Iron Oxide Nanoparticle Coatings Dictate Cell Outcomes Despite the Influence of Protein Coronas.

A critical issue in nanomedicine is to understand the complex dynamics that dictate the interactions of nanoparticles (NPs) with their biological milieu. The most exposed part of a nanoparticle is its surface coating, which comes into contact with the biological medium and adsorbs proteins, forming what is known as a protein corona (PC).
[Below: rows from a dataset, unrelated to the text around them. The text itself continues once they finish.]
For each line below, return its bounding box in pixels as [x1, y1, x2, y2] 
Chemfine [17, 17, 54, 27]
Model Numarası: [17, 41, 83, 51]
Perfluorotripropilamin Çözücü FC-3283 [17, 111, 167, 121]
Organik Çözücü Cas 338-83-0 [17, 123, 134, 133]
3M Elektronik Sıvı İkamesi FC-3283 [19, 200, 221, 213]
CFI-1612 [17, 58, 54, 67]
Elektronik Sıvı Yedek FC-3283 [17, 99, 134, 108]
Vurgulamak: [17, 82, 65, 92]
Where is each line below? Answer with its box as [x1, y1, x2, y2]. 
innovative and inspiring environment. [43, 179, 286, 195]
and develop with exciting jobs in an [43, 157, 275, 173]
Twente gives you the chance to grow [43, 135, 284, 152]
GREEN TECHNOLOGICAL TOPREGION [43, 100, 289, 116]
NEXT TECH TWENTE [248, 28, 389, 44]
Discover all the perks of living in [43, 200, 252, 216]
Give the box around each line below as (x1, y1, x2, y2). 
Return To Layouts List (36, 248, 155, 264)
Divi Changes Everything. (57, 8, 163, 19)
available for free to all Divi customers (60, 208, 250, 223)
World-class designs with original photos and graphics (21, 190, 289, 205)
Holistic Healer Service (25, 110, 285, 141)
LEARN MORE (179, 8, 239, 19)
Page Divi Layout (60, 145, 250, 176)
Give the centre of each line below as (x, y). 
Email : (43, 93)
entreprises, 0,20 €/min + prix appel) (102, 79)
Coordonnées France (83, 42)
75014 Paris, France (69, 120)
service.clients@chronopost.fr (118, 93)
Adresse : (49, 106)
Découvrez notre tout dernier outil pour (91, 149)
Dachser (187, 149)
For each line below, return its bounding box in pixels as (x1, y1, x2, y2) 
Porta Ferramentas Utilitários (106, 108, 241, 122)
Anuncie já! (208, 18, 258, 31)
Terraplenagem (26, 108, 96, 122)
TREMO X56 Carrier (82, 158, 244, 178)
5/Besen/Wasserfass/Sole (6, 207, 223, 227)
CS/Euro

It is assumed that this PC mainly dictates the nanoparticle-cell interactions. As such, we set out to analyze how different coatings on iron oxide nanoparticles (MNPs) affect the composition of the PC that forms on top of them, and how these newly formed coronas influence the uptake of MNPs by macrophages and tumor cells, their subcellular location upon internalization, and their intracellular degradation. We found that different superficial charges of the coatings did not affect the PC composition, with an enrichment in proteins with affinity for divalent ions regardless of the type of coating. The iron oxide core of the MNP might become exposed to the biological medium, influencing the proteins that constitute the PCs. The presence of enzymes with hydrolase activity in the PC could explain the degradation of the coatings when they come into contact with the biological media. In terms of MNP internalization by cells, coatings mainly determine the endocytic pathways used, especially in terms of receptor-mediated endocytosis. However, the increase in hydrodynamic size provoked by the formation of the associated corona drives uptake mechanisms like macropinocytosis. Once inside the cells, the PC protected the NPs in their intracellular transit to lysosomes, where they were fully degraded. This understanding of how coatings and PCs influence different cellular processes will help design improved NPs for biomedical applications, taking into account the influence of the coating and corona on the biology of the NPs.